In July 1992 the Texas district court granted summary judgment in favor of the remaining Defendants and entered final judgment. Prince George then withdrew its motion for reconsideration in the foreclosure action and argued the motion for supersedeas. In August 1992 Prince George filed a motion for reconsideration and motion for stay in the Texas action. The Texas district court denied the stay request and entered an order in September 1992 awarding FDIC attorney's fees in addition to the principal and interest previously awarded. Prince George's motion for reconsideration is still pending in the Texas district court. Prince George has no present appeal to the Fifth Circuit Court of Appeals.

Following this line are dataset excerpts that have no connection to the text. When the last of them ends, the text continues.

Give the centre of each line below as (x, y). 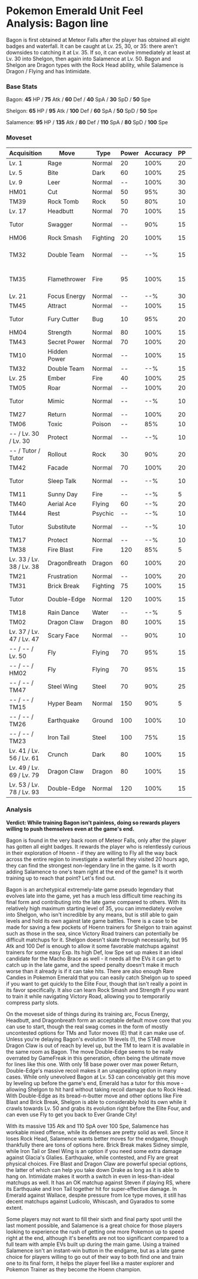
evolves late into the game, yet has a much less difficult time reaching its (94, 896)
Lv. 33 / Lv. (24, 559)
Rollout (57, 454)
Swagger (60, 224)
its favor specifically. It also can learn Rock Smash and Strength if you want (98, 990)
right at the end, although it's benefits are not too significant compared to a (97, 1238)
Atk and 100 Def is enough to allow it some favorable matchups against (92, 946)
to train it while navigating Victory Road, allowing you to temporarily (88, 996)
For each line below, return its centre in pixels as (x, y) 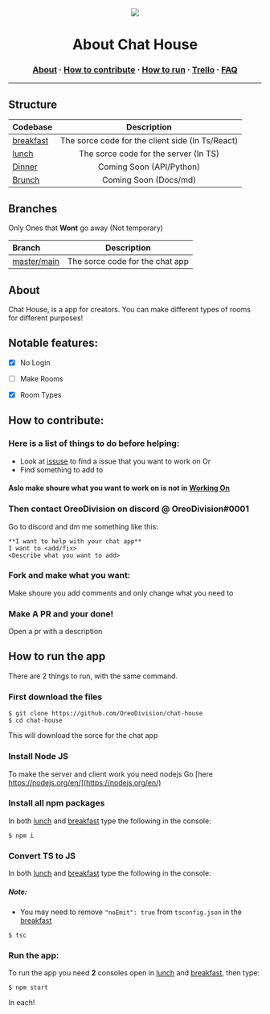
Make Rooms (42, 378)
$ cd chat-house (35, 721)
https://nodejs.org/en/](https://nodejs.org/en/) (85, 782)
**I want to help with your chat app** (75, 541)
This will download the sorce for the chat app (83, 736)
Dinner (25, 167)
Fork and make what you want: (70, 575)
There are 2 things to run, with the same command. (93, 676)
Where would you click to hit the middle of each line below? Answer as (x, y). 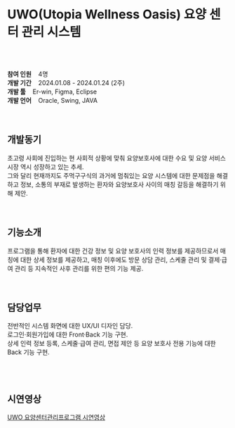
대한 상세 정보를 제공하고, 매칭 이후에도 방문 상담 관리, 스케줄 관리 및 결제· (121, 259)
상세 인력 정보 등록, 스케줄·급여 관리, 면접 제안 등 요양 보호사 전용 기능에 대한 (112, 344)
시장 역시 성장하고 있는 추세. (46, 167)
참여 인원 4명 (28, 74)
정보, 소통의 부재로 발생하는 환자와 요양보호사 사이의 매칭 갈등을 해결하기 (119, 184)
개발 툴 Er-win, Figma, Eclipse (52, 92)
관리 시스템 (51, 32)
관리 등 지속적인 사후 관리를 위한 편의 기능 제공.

In this appeal, Prince George moved to stay the foreclosure sale pending the outcome of the appeal in the Fifth Circuit or to transfer the appeal; we denied the motions. Prince George Corporation filed an involuntary petition in bankruptcy against Prince George Joint Venture on August 24, 1992. After three hearings, the bankruptcy court lifted the automatic stay.

The South Carolina district court conditionally granted Prince George's motion for supersedeas. However, when Prince George failed to file the bond, the foreclosure sale occurred on October 26, 1992. The FDIC bid $12,000,000 and was the highest bidder. The FDIC moved to dismiss this appeal due to Prince George's failure to comply with Fed. R. App. P. 30(b), but we denied that motion.

We review an award of summary judgment de novo. World-Wide Rights Ltd. Partnership v. Combe Inc., 955 F.2d 242 (4th Cir. 1992). Summary judgment is appropriate where there are no genuine issues of material fact and the moving party is entitled to judgment as a matter of law. Fed. R. Civ. P. 56(c); Anderson v. Liberty Lobby, Inc., 477 U.S. 242 (1986).